Esta andadura de enfrentamiento con el poder establecido, defensa de la propia dignidad y solidaridad definen la obra y la vida de Hellman, como se puede apreciar en estos dos libros que se reúnen ahora por vez primera: «Mujer inacabada» y «Pentimento» (término que remite al argot de los pintores). González Sinde recuerda que aún escribiría «Tiempo de canallas», un tercer tomo de memorias «no incluido en este volumen, pues versa exclusivamente sobre la persecución política a la que ella y Hammett, junto a muchos otros, fueron sometidos en los años cincuenta». El primero de «Una mujer con atributos» –entendemos que título ideado por la editorial, en un guiño hacia «El hombre sin atributos» de Robert Musil–, precisamente, tiene dos capítulos íntegros dedicados a Parker y a Hammett, sin duda lo mejor del libro junto con su crónica de su visita a España en 1938 y su trato con Hemingway, y el segundo –un conjunto de recuerdos de personas cercanas en el que no falta por supuesto el autor de «El halcón maltés»– daría pie a la película «Julia» (1977), con Jane Fonda en el papel de Hellman y Vanessa Redgrave en el de su amiga Julia, implicada en actividades antinazis en la Segunda Guerra Mundial.
El carácter rebelde y la tendencia al tedio que la caracterizan ya se notan en los pasajes donde aborda su infancia en Nueva Orleans y su juventud y estudios en Nueva York. En la Gran Manzana se casa, cuenta, con un agente de prensa teatral al que contratan en Hollywood, pero allí «la apatía había tocado fondo. Me pasaba la mayor parte del día leyendo en un sillón de cuero y por las noches aprendía a beber más de la cuenta». Con veinticinco años y sintiéndose sola, consigue hacerse un hueco en el mundo del cine, firma dos guiones, estrena dos obras de teatro y, ya separada, de su marido, viaja a Europa: Valencia, Madrid, Barcelona, París, Moscú, Viena... De todos estos sitios siempre hay una peripecia de riesgo e idealismo, y en las memorias palpitan de vida gracias a la aportación de los diarios escritos «in situ», o a diversas cartas, de tinte muy conmovedor. Las borracheras de unos u otros, la despreocupación por el dinero, la relación intermitente que mantuvo con Hammett, los éxitos y los fracasos de sus obras teatrales, que unas veces triunfaron y otras no tanto, su pasión irrefrenable por el agua, su círculo de amistades y su extraño trato con las asistentas que trabajaron para ella (y a las que dedica un buen espacio) recorren este libro, en verdad fenomenal cuando emerge en él «el hombre delgado» cuyo paso por prisión agravó el enfisema que había contraído justo al licenciarse del ejército.
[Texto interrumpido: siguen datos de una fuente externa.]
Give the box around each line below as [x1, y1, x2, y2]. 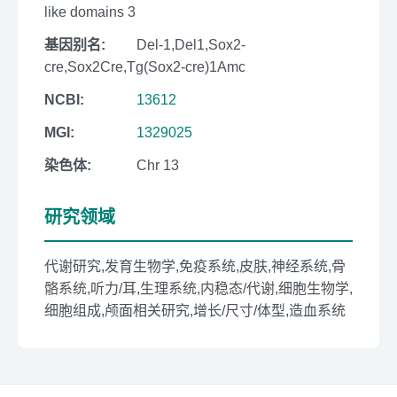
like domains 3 [44, 4, 136, 20]
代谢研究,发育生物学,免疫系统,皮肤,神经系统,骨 [44, 259, 346, 275]
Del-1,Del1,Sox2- [136, 37, 245, 53]
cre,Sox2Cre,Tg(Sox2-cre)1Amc [44, 59, 245, 75]
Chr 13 [136, 158, 179, 174]
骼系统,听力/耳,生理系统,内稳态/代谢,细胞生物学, [44, 281, 353, 297]
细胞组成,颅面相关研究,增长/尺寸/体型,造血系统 [44, 303, 346, 319]
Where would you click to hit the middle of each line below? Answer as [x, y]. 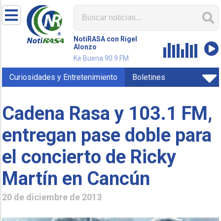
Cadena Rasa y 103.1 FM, [107, 113]
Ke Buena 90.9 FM [101, 58]
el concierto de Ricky [89, 157]
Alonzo [85, 47]
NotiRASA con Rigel [106, 39]
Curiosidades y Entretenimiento [64, 77]
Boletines [149, 77]
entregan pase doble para [107, 135]
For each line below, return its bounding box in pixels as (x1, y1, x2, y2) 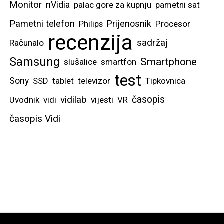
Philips (79, 19, 103, 29)
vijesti (91, 95, 113, 105)
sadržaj (137, 37, 168, 49)
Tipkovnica (145, 76, 185, 86)
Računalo (9, 38, 44, 48)
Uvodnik (9, 95, 39, 105)
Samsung (9, 55, 60, 69)
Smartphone (140, 56, 197, 68)
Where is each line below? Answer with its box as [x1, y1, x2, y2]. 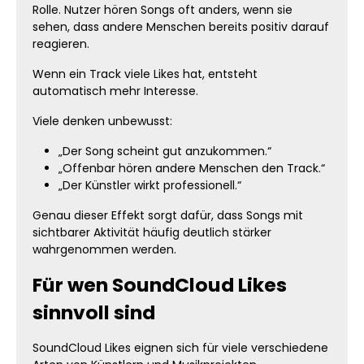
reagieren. [32, 36, 89, 52]
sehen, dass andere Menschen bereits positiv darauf [32, 19, 329, 35]
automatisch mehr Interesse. [32, 83, 198, 99]
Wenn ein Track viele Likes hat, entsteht [32, 66, 258, 82]
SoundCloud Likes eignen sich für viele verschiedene [32, 340, 328, 356]
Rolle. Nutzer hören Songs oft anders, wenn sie [32, 2, 292, 18]
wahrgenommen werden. [32, 241, 176, 258]
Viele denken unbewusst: [32, 113, 172, 129]
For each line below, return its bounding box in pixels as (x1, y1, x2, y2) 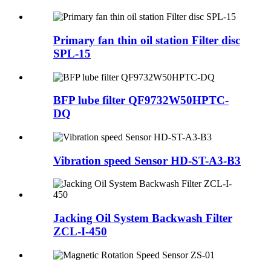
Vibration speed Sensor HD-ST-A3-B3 (53, 154, 241, 167)
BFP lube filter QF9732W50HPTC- (53, 94, 229, 107)
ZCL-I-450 (53, 225, 107, 238)
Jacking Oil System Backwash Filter (53, 212, 232, 225)
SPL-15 (53, 47, 91, 60)
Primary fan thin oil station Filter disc (53, 33, 240, 47)
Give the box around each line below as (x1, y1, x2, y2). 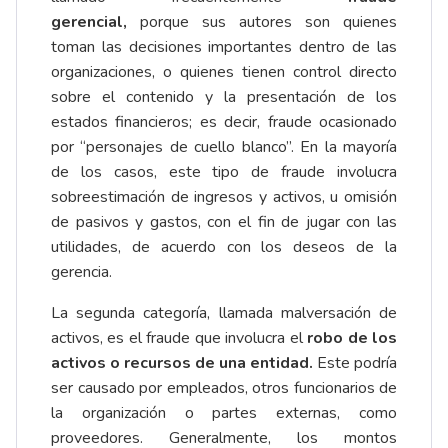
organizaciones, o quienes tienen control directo (51, 61, 397, 84)
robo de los (307, 327, 398, 350)
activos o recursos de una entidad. (51, 352, 317, 375)
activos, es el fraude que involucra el (51, 327, 308, 350)
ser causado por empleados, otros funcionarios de (51, 377, 397, 400)
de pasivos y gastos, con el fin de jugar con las (51, 211, 397, 234)
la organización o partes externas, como (51, 402, 397, 425)
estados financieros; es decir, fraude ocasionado (51, 111, 397, 134)
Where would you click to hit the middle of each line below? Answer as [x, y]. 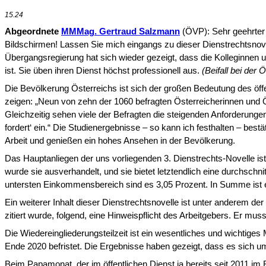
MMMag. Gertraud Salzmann [121, 31]
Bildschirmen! [32, 45]
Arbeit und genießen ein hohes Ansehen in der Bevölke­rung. [120, 141]
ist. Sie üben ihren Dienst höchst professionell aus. [103, 71]
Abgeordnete [33, 31]
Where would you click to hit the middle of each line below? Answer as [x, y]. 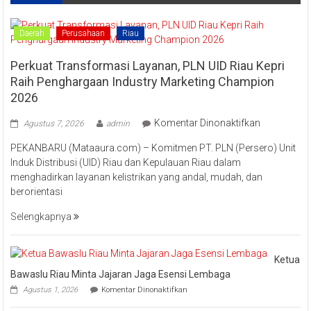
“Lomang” [200, 26]
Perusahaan [84, 34]
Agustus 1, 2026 [51, 290]
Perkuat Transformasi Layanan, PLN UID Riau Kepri [148, 66]
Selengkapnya [42, 217]
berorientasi [37, 192]
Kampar [197, 15]
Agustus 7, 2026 [54, 124]
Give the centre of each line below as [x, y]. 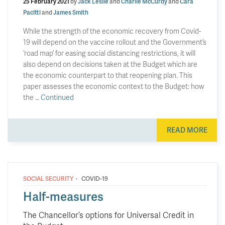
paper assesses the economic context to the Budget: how [114, 86]
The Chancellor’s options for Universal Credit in [108, 214]
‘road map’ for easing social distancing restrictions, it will [109, 53]
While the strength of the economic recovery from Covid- [112, 31]
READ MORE [187, 130]
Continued [57, 97]
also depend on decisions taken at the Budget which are [110, 64]
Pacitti [32, 12]
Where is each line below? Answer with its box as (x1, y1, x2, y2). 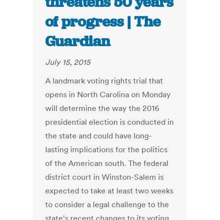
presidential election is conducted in (45, 117, 174, 127)
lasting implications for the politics (45, 144, 168, 155)
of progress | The (45, 12, 161, 31)
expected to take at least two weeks (45, 186, 174, 196)
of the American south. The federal (45, 158, 169, 168)
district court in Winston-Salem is (45, 172, 164, 182)
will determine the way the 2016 (45, 103, 160, 113)
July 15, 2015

Las páginas dedicadas a un «Dash», como lo llama, cada vez más enfermo, resultan en verdad impagables: bondadoso y generoso hasta el extremo, sereno e irónico, independiente y sabio en mil materias prácticas, Hammett, el ex detective que se puso a escribir novelas, el tipo duro, en realidad culto y delicado, tuvo en la autobiografía de su pareja un gran homenaje que uno no puede leer sin emocionarse.